(Data records)
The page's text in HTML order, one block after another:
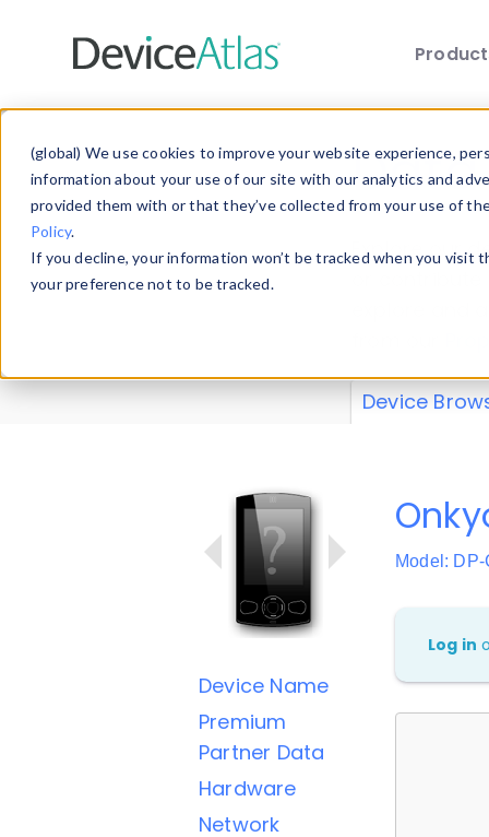
(global) We use cookies to improve your website experience,
information about your use of our site with our analytics and
provided them with or that they’ve collected from your use of
Policy.
If you decline, your information won’t be tracked when you
your preference not to be tracked.
Explore our
explore and
Device
Device Name
Premium
Partner Data
Hardware
Network
Model: DP-
Log in
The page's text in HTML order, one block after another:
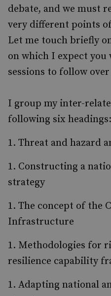
debate, and we must
very different points
Let me touch briefly
on which I expect
sessions to follow
I group my inter-
following six headings:
Threat and hazard
Constructing a
strategy
The concept of the
Infrastructure
Methodologies for
resilience capability
Adapting national
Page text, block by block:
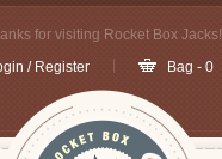
for visiting Rocket Box Jacks!
/ Register
Bag - 0
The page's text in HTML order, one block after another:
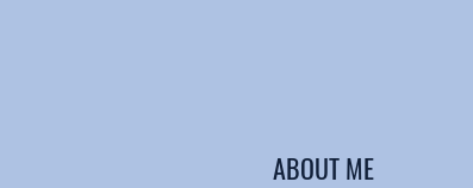
ABOUT ME
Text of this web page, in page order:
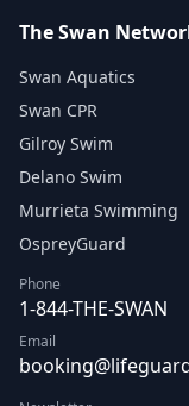
The Swan
Swan Aquatics
Swan CPR
Gilroy Swim
Delano Swim
Murrieta Swimming
OspreyGuard
Phone
1-844-THE-SWAN
Email

▶ Assigned task
Every word of the data should be reproduced exactly; please omit any pictures.

▶ Answer to this task
The page's text in HTML order, one block after another:
(global) We use cookies to improve your website experience,
information about your use of our site with our analytics and
provided them with or that they’ve collected from your use of
Policy.
If you decline, your information won’t be tracked when you
your preference not to be tracked.
Explore our
explore and
Device
Device Name
Premium
Partner Data
Hardware
Network
Model: DP-
Log in
The page's text in HTML order, one block after another:
debate, and we must
very different points
Let me touch briefly
on which I expect
sessions to follow
I group my inter-
following six headings:
Threat and hazard
Constructing a
strategy
The concept of the
Infrastructure
Methodologies for
resilience capability
Adapting national
Page text, block by block:
for visiting Rocket Box Jacks!
/ Register
Bag - 0
The page's text in HTML order, one block after another:
ABOUT ME
Text of this web page, in page order:
The Swan
Swan Aquatics
Swan CPR
Gilroy Swim
Delano Swim
Murrieta Swimming
OspreyGuard
Phone
1-844-THE-SWAN
Email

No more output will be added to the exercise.